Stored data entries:
_____

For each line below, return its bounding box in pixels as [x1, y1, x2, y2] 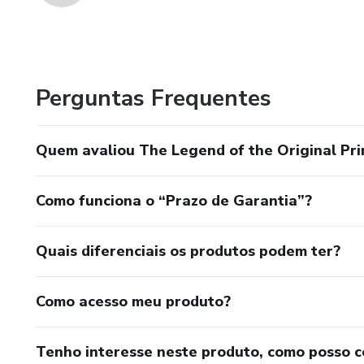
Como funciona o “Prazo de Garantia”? [36, 191, 312, 210]
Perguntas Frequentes [36, 83, 271, 114]
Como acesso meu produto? [36, 292, 231, 311]
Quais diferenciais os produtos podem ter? [36, 241, 340, 261]
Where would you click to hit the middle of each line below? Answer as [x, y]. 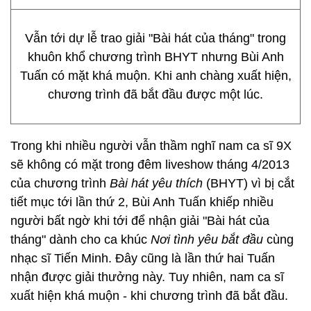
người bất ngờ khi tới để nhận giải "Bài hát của [140, 221]
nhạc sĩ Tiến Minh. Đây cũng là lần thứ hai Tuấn [143, 258]
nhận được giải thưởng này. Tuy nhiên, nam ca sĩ [147, 277]
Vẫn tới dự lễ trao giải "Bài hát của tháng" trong [155, 38]
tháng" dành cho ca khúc [81, 239]
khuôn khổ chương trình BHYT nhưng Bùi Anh [155, 57]
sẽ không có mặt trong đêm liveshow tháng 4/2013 [150, 165]
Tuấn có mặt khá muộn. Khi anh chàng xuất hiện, [155, 76]

_____

Out of the records, collect only those lines that contain the string "tháng".

Vẫn tới dự lễ trao giải "Bài hát của tháng" trong [155, 38]
tháng" dành cho ca khúc [81, 239]
sẽ không có mặt trong đêm liveshow tháng 4/2013 [150, 165]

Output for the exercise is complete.